Type of Companies Available from Cayman Islands

Ordinary Companies:

An ordinary company incorporated in Cayman Islands must have at least one shareholder of record and at least one director. An annual general meeting must be held each calendar year. A Cayman ordinary company must file an annual return detailing its shareholders, with the Registrar of Companies. The Register of Members is maintained at the registered office and is open to inspection by any person.

Ordinary Non-Resident Companies:

The provisions are the same for ordinary companies except that the company must be designated a non-resident company by certificate issued by the financial secretary, provided that he is of the opinion that it does not, and does not intend to, carry on business within the islands. Ordinary non-resident companies may be converted to exempted companies.

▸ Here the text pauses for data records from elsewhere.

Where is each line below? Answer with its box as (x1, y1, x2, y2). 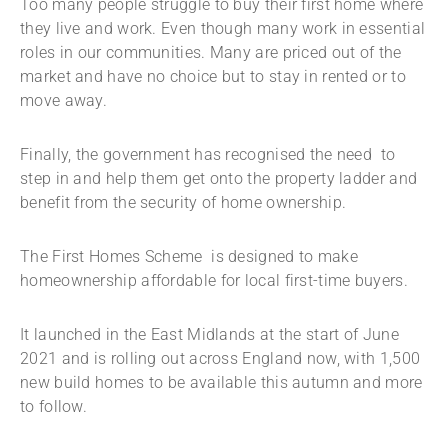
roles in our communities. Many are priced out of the (20, 43, 402, 63)
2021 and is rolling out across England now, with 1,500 (20, 349, 421, 369)
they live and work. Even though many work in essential (20, 19, 426, 39)
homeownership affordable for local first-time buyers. (20, 271, 408, 291)
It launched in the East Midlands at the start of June (20, 325, 399, 345)
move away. (20, 91, 112, 111)
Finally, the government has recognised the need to (20, 145, 396, 165)
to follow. (20, 397, 92, 417)
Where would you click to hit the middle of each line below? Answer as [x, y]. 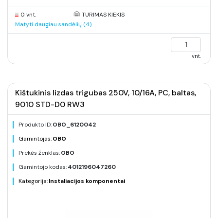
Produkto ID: [35, 125]
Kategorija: [33, 181]
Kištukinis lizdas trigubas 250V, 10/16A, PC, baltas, [106, 93]
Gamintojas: [35, 139]
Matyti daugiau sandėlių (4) [53, 24]
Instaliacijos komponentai [87, 181]
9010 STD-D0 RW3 [50, 104]
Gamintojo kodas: [43, 167]
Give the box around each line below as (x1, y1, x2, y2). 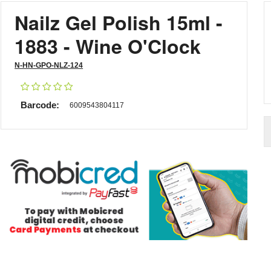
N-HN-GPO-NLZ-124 (15, 61, 83, 70)
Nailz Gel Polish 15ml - (15, 8, 223, 36)
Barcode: (21, 100, 60, 110)
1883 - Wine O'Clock (15, 32, 201, 60)
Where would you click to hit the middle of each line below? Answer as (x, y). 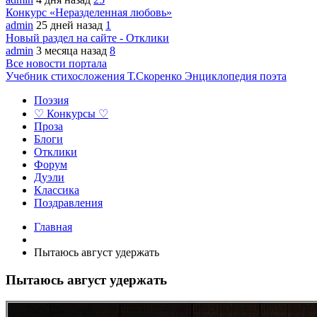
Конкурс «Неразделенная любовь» (89, 12)
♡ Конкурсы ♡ (71, 114)
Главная (53, 227)
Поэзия (51, 100)
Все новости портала (56, 63)
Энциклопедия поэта (236, 76)
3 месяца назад (73, 51)
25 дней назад (71, 25)
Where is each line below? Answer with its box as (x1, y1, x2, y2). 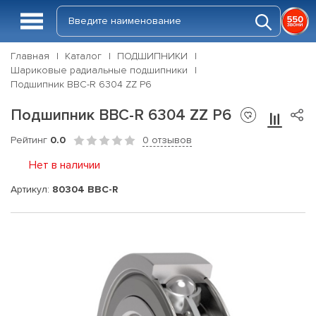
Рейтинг (11, 134, 50, 146)
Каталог (65, 50, 102, 62)
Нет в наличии (29, 158, 100, 172)
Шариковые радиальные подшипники (11, 64, 188, 76)
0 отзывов (142, 134, 192, 146)
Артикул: (11, 183, 52, 195)
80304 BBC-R (52, 183, 118, 195)
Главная (11, 50, 49, 62)
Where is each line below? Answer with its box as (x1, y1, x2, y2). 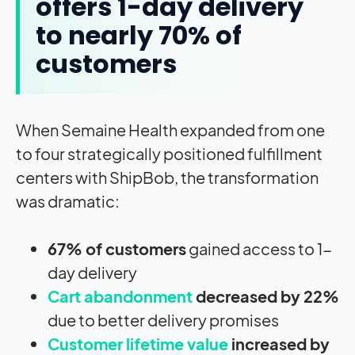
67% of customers (48, 239, 186, 259)
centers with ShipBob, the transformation (16, 167, 319, 188)
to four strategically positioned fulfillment (16, 143, 323, 164)
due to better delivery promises (48, 310, 281, 330)
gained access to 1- (186, 239, 332, 259)
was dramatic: (16, 191, 122, 212)
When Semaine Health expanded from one (16, 120, 325, 140)
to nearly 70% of (36, 17, 242, 54)
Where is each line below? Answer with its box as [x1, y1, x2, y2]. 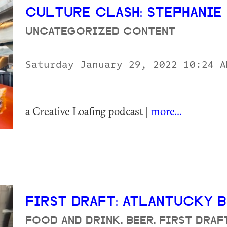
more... [151, 104, 182, 118]
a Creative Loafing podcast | [25, 104, 151, 118]
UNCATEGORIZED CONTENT [25, 26, 175, 38]
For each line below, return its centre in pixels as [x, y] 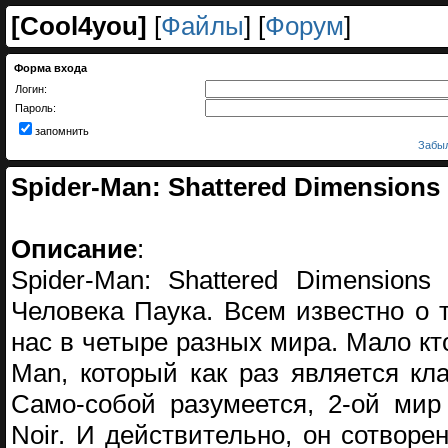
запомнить [62, 131]
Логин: [31, 89]
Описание [74, 249]
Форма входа [50, 68]
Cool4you [79, 26]
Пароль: [35, 108]
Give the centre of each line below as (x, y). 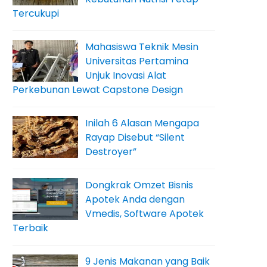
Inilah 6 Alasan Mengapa (142, 123)
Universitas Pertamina (137, 61)
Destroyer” (111, 152)
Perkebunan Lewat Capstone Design (98, 90)
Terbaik (30, 228)
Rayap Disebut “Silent (135, 137)
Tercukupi (36, 13)
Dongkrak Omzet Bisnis (139, 185)
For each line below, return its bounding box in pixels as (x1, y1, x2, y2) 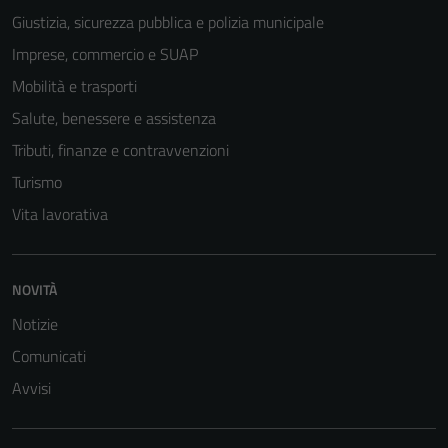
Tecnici (256, 338, 299, 362)
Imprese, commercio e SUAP (12, 42, 198, 66)
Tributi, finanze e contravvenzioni (12, 138, 229, 162)
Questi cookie (256, 364, 334, 386)
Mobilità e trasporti (12, 74, 137, 98)
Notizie (12, 312, 58, 336)
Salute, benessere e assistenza (12, 106, 216, 130)
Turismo (12, 170, 62, 194)
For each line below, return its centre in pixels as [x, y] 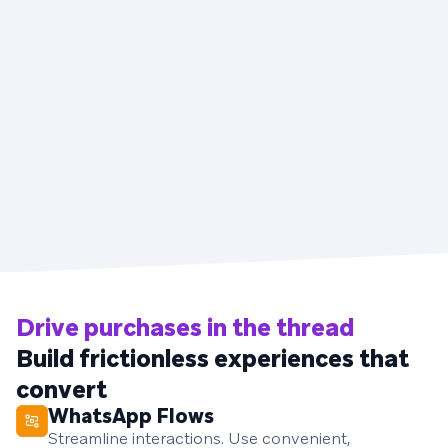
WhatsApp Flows [131, 415]
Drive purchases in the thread [185, 327]
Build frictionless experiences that [212, 358]
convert [61, 389]
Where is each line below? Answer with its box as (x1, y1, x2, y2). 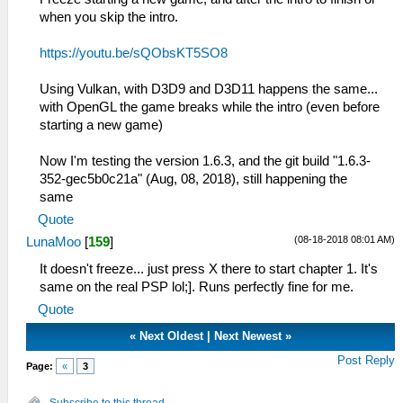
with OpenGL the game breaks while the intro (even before (40, 99, 380, 114)
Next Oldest (139, 328, 204, 343)
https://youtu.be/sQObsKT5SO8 (40, 45, 228, 60)
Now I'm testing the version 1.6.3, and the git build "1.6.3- (40, 153, 371, 168)
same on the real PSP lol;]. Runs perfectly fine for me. (40, 279, 354, 294)
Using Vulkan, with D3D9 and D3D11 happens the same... (40, 81, 378, 96)
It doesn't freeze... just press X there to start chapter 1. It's (40, 261, 378, 276)
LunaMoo (26, 234, 81, 249)
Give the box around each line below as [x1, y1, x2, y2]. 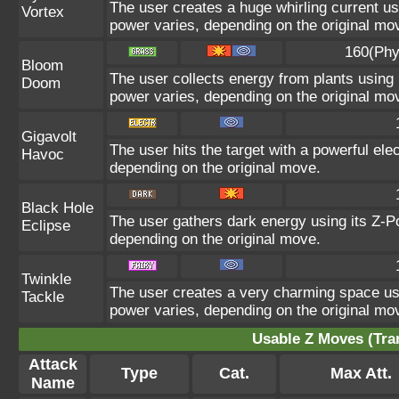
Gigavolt [21, 128, 77, 145]
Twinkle [21, 271, 71, 288]
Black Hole [21, 199, 94, 216]
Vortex [21, 4, 64, 20]
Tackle [21, 289, 64, 305]
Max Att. [330, 364, 392, 382]
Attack [28, 355, 77, 373]
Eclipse [21, 217, 70, 234]
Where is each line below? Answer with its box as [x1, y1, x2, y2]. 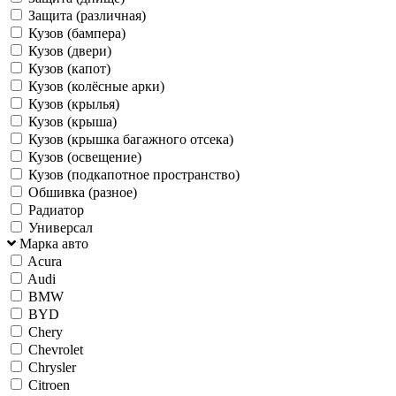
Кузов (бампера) [28, 25, 126, 41]
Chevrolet [28, 341, 83, 357]
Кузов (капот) [28, 60, 110, 76]
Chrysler [28, 359, 76, 375]
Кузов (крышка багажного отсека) [28, 131, 233, 147]
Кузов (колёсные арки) [28, 78, 164, 94]
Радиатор [28, 202, 84, 217]
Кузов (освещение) [28, 148, 141, 164]
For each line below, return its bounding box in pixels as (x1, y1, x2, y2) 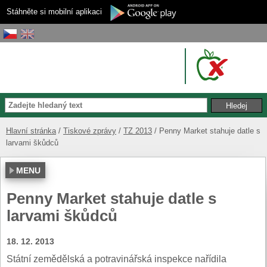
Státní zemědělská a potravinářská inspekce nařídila (7, 253, 226, 264)
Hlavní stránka (6, 126, 56, 135)
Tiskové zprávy (63, 126, 116, 135)
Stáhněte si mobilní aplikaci (7, 7, 102, 16)
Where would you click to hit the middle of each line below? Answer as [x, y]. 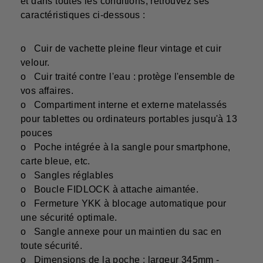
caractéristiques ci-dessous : [83, 15]
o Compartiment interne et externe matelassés [124, 105]
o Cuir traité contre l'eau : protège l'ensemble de [128, 77]
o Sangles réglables [67, 176]
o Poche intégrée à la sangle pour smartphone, [126, 147]
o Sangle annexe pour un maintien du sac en [121, 232]
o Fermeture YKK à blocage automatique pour [124, 204]
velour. [35, 63]
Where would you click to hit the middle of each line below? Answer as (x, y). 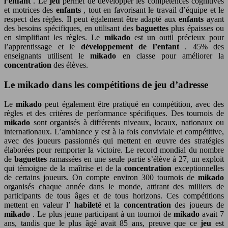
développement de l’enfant (133, 46)
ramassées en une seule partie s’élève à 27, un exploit (137, 159)
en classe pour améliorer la (173, 55)
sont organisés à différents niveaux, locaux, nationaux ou (129, 123)
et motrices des (30, 10)
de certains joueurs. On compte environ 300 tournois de (101, 178)
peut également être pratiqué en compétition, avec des (135, 104)
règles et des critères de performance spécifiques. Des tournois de (114, 113)
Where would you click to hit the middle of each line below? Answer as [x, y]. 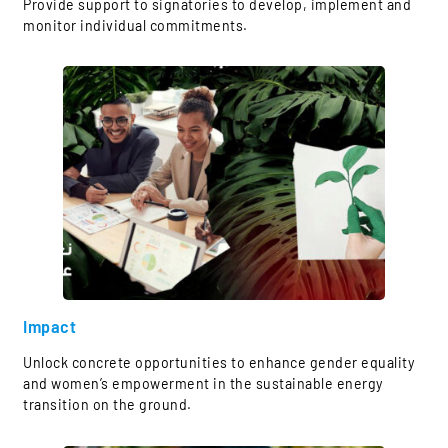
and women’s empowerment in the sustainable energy [203, 384]
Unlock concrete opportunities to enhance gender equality [219, 363]
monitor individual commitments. [135, 25]
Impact [49, 326]
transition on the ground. [107, 405]
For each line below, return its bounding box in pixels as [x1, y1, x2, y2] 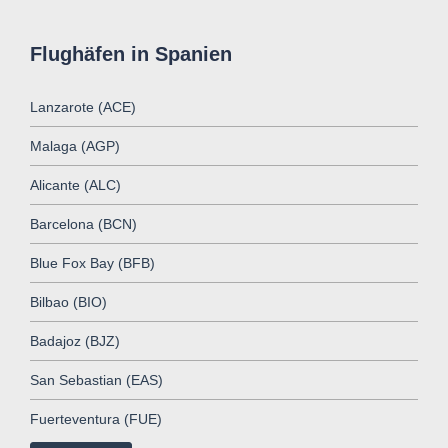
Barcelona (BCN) [30, 215, 137, 232]
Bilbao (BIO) [30, 293, 107, 310]
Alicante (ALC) [30, 176, 121, 193]
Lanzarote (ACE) [30, 98, 136, 115]
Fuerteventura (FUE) [30, 410, 162, 427]
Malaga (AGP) [30, 137, 120, 154]
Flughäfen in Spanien [30, 42, 232, 65]
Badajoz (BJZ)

Cayman Islands Exempt Companies:

An exempted company is incorporated in the same way as an ordinary company and must have at least one director. An exempted company may not carry on business in the Cayman Islands except in furtherance of its business abroad, and may not make any invitation to the public in the Cayman Islands to subscribe for any of its shares or debentures and it may not own land in the Cayman Islands unless given specific permission by the financial secretary. (See below for some of characteristcs of the Cayman Islands Exempt Companies)

Limited Duration Companies:

A limited duration company ("LDC") is broadly similar to the limited liability company in the United States. The LDC combines the benefit of limited liability and the convenience of administration of a corporate entity with the possibility of a transparency or flow-through for tax and other purposes in foreign jurisdiction such as treatment as a partnership for United Federal Income Tax purposes.The Companies Law permits the use of the basic exempted company as an alternative to the LDC, in circumstances where a company with a fixed life is required, but where the maximum 30-year duration of the LDC is unattractive.

Foreign Companies:

A foreign company is a company that is incorporated outside the Cayman Islands, and establishes a place of business or commences carrying on business within the Cayman Islands. A foreign company who wishes to own land in the Cayman Islands must register as a foreign company under Part IX of the Companies Law.

A foreign corporation must state the name of the foreign company and the country which it was incorporated on all letterhead, bills, notices, advertisements and any other official publications such as a prospectus inviting subscriptions for its shares. It must also exhibit on every place where it carries on business in the Cayman Islands the name of the foreign corporation and the country which the foreign corporation is incorporated. Also, if the liability of the members of the foreign company is limited, it must publish this on all letterhead, bills, notices, advertisements and any other official publications.

Characteristcs of the Cayman Islands Exempt Company

There are no taxes in the Cayman Islands on income, capital gains, profits, dividends, investments or capital transfers. The company receives a twenty year guarantee against taxation from the Cayman Islands Government, which may be extended to thirty years on application.

Only one shareholder is required whose details are not maintained on public record. Bearer or registered shares are permitted. However, bearer shares must be deposited with a licensed custodian in the Cayman Islands to be held to the order of the beneficial owner.

Details of the directors must be advised to the company registrar but this information is not available for public inspection. Directors do not have to be resident in the Cayman Islands but one statutory meeting of the directors must be held within the islands every year. This may be done more conveniently by the appointment of proxies. A minimum of one director is required. Corporate directors are permitted.

Annual Reporting:
There is no requirement to file accounts with the registrar. However, an annual return must be filed. The return takes the form of a simple declaration.

Local Requirements:
As a matter of local company law the company MUST maintain a registered office address within the Cayman Islands and must also appoint a Cayman resident as registered agent. We would generally provide these services as part of the domiciliary service fee.